Blog

Share This Post

COVID-19 / Santé

CORONAVIRUS SARS-CoV-2 : Transmission par la toux et l’aérosol !

CORONAVIRUS SARS-CoV-2 : Transmission par la toux et l’aérosol !

La pandémie de Covid-19 est due au coronavirus SARS-CoV-2. Il est un sous-groupe de la grande famille des coronavirus.

Deux sous-groupes ont été à l’origine d’épidémies mortelles en ce début du XXI éme siècle.

Il s’agit d’abord du Coronavirus du syndrome respiratoire aigu sévère qui a été identifié lors de l’épidémie qui s’est déroulé de 2002 à 2003.

Il s’agit ensuite du Coronavirus du Syndrome Respiratoire du Moyen-Orient ou MERS-CoV qui a été identifié lors de l’épidémie qui à débuté en 2012 avec des cas sporadiques en 2014-2015-2018-2019-2020. Autant dire que cette épidémie se poursuit jusqu’à présent.

Quant au Coronavirus du syndrome respiratoire aigu sévère 2 il a débuté en chine dans la ville de Wuhan, dans la province de Hubei en novembre 2019 pour rapidement s‘étendre au reste du monde.

Coronavirus SARS-CoV-2 est de transmission aérienne

Des données sur la transmission aérienne du coronavirus sont établies depuis des années. La transmission par les gouttelettes est connue depuis les premières pandémies à coronavirus, mais celle par aérosol vient d’être émise à l’occasion de la pandémie actuelle à Coronavirus SARS-CoV-2.

Les microgouttelettes émissent lors de la toux

Le coronavirus est transmis d’homme à homme par contact direct et/ou indirect.
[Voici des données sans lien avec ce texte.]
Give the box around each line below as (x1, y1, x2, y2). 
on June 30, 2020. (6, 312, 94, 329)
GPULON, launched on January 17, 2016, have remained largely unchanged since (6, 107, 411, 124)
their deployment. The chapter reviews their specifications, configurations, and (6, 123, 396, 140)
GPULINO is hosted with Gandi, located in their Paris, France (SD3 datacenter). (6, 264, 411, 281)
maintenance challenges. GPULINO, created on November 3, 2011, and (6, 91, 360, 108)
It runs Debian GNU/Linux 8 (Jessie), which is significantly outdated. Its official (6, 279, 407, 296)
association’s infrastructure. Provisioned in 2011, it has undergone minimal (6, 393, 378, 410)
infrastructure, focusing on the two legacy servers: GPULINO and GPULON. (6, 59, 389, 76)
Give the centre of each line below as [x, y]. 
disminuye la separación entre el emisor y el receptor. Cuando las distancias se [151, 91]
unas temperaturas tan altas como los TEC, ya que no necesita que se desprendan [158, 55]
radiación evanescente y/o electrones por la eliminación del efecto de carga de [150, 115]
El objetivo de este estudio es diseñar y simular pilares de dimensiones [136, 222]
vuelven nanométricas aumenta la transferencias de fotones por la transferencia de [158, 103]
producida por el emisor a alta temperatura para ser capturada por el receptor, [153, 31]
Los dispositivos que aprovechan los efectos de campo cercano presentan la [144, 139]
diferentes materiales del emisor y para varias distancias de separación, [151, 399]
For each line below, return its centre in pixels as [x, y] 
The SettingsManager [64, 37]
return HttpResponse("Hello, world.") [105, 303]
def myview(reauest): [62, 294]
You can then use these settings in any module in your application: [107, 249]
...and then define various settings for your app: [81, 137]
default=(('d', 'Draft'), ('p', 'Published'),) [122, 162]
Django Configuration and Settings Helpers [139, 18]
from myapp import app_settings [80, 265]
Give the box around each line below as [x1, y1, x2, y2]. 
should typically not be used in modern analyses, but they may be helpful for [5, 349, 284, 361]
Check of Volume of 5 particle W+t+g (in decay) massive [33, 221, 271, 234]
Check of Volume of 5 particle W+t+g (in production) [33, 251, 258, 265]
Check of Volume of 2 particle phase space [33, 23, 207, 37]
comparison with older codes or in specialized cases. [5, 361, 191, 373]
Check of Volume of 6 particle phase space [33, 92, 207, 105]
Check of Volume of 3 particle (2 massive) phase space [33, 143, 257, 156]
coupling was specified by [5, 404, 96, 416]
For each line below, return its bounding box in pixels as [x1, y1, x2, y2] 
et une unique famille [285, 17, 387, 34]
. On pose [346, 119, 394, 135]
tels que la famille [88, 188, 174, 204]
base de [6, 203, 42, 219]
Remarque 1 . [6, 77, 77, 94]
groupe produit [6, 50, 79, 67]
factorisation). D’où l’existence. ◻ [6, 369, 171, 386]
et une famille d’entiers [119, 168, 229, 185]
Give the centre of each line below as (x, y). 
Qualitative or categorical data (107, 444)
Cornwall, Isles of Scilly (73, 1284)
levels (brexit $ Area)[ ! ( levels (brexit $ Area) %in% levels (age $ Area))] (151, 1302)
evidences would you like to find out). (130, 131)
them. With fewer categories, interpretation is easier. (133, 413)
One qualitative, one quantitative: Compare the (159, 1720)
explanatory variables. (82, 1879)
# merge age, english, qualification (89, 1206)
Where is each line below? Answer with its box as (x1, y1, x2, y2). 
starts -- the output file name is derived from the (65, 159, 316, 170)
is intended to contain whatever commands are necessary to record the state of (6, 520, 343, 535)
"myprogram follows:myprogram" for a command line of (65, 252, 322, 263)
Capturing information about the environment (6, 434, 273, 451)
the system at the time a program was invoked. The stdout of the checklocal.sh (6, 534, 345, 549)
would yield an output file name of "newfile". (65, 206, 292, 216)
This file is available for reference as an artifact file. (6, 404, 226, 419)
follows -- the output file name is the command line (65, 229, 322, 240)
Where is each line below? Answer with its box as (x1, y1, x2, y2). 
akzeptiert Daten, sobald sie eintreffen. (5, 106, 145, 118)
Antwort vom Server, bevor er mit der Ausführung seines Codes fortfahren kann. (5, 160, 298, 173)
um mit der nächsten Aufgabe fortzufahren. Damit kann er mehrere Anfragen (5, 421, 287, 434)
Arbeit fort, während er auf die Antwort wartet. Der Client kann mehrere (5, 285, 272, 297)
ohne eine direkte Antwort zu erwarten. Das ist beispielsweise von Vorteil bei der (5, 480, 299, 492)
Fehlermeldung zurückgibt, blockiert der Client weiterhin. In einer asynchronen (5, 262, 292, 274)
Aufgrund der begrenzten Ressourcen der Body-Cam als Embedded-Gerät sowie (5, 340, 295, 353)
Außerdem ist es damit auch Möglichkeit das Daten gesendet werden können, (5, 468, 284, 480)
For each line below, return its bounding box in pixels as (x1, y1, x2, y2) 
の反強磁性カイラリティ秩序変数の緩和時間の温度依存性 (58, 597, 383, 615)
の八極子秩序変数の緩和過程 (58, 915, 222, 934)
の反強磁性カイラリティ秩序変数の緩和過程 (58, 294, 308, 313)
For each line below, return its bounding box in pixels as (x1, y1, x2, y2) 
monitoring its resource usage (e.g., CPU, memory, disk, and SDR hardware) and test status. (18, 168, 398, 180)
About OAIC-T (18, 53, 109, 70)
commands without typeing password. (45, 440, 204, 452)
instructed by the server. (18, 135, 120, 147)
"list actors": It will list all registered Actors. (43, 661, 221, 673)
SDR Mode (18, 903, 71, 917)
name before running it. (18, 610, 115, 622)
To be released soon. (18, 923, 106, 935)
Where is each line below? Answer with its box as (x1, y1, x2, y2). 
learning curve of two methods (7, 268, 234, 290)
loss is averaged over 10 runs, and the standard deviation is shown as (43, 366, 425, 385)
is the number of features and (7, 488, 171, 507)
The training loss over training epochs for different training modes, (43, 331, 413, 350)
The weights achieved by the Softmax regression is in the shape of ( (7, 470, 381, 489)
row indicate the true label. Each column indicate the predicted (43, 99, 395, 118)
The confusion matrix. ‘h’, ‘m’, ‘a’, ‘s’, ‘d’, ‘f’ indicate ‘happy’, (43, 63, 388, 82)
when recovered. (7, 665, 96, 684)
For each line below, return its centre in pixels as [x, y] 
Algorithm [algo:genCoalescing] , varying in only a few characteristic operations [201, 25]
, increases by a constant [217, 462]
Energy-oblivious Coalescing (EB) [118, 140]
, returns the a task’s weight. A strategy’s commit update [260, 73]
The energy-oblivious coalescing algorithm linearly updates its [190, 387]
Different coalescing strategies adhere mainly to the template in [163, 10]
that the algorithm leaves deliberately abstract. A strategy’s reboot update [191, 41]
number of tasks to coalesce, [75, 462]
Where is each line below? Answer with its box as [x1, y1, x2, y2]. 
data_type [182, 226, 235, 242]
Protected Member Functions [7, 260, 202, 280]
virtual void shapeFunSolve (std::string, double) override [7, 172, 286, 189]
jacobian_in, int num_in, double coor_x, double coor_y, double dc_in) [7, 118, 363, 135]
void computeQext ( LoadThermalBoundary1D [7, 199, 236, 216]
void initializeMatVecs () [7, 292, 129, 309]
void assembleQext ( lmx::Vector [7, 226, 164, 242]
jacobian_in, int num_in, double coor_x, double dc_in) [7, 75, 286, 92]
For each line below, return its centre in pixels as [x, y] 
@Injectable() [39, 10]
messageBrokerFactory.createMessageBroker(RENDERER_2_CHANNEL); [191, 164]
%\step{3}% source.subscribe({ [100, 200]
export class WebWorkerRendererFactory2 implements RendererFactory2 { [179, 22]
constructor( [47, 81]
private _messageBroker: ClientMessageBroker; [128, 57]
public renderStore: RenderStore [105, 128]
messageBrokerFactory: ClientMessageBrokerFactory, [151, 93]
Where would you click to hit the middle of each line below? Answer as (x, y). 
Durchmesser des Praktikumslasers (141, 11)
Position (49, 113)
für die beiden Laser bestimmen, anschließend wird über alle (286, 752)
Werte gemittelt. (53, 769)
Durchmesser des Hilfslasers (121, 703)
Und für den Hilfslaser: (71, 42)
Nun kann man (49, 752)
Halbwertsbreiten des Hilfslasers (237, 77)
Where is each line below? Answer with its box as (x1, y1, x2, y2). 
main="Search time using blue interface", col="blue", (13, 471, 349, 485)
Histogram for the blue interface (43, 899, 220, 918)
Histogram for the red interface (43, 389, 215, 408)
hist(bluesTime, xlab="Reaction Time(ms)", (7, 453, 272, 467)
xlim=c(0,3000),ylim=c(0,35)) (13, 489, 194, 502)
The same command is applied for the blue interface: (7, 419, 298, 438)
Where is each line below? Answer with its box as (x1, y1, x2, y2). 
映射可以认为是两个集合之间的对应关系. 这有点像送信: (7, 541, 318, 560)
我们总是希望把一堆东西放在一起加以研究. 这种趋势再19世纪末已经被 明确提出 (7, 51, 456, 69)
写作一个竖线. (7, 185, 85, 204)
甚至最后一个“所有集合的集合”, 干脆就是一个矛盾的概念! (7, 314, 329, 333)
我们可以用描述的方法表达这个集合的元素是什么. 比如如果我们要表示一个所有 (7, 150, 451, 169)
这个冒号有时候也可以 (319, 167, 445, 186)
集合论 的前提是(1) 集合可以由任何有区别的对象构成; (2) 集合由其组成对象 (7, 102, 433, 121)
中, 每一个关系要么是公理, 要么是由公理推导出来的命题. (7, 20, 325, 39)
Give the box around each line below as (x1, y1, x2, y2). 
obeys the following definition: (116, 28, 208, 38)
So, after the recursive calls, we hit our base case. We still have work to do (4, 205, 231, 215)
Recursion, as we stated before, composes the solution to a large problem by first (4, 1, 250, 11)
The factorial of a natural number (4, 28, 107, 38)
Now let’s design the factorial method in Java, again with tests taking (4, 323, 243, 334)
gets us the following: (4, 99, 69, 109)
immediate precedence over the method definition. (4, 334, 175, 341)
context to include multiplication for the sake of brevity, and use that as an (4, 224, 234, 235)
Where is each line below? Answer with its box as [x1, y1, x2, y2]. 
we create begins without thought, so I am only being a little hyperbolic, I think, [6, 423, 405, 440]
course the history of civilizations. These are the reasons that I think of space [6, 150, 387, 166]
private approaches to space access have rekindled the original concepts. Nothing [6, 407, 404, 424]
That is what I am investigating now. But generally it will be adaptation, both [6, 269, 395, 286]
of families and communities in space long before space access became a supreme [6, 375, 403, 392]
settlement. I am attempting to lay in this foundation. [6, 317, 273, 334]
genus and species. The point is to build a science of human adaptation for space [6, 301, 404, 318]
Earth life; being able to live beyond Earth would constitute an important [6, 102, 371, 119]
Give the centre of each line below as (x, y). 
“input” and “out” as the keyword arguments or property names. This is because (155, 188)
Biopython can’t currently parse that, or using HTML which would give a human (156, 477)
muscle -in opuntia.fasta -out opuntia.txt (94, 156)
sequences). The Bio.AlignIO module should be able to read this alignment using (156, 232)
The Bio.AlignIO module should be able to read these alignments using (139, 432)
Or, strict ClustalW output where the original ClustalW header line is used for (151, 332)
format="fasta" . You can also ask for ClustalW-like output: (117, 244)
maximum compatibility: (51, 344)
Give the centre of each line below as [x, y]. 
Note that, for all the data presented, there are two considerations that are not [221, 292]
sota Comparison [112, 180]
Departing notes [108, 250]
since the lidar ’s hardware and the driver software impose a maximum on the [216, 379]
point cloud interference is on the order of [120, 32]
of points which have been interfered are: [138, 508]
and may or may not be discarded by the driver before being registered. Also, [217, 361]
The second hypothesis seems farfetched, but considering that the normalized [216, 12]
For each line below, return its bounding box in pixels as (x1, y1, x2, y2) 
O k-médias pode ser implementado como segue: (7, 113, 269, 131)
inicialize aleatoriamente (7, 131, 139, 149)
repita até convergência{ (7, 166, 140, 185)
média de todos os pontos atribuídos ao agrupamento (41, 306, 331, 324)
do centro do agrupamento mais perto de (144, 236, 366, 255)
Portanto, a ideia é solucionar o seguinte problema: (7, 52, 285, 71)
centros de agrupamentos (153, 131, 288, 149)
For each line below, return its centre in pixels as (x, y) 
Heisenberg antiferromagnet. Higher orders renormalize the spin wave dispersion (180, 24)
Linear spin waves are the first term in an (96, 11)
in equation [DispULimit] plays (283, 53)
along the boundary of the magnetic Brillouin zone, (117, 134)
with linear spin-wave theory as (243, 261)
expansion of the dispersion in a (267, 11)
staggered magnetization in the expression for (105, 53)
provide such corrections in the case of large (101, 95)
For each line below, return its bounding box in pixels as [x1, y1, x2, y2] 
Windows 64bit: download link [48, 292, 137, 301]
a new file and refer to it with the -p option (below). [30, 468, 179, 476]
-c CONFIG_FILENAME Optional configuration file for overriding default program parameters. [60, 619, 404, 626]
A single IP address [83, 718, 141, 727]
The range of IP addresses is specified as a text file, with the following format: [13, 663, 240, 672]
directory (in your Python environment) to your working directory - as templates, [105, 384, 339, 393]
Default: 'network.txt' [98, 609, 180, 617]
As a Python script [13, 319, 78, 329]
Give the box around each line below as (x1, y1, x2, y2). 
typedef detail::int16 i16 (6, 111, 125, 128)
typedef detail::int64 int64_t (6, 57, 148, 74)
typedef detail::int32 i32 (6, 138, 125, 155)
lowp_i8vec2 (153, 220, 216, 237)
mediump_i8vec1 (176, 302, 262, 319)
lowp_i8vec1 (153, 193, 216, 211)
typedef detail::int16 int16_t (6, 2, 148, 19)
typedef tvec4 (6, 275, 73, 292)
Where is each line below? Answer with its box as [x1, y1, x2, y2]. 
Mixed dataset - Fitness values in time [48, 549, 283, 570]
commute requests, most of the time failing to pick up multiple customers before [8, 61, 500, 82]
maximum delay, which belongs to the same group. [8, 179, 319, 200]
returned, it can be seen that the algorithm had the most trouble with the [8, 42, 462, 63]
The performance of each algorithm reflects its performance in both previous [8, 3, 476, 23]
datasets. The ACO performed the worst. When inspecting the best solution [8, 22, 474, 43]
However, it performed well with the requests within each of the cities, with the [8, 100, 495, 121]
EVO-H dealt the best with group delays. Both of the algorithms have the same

La transmission du coronavirus SARS-CoV-2 se fait par la salive. Les microgouttelettes émissent lors de la toux, de l’éternuement, ou lorsque l’on parle (les postillons), peuvent être projetées jusqu’à 1 mètre de distance. D’où la nécessité de se tenir au moins à 1 mètre de distance de son interlocuteur, voire dans le cas idéal à 2 mètres.

Le coronavirus SARS-CoV-2 a également un mode de transmission qui se fait par contact direct avec des malades, lors des poignées de main ou des embrassades, et par contact avec des surfaces contaminées, notamment par les microgouttelettes (fomites).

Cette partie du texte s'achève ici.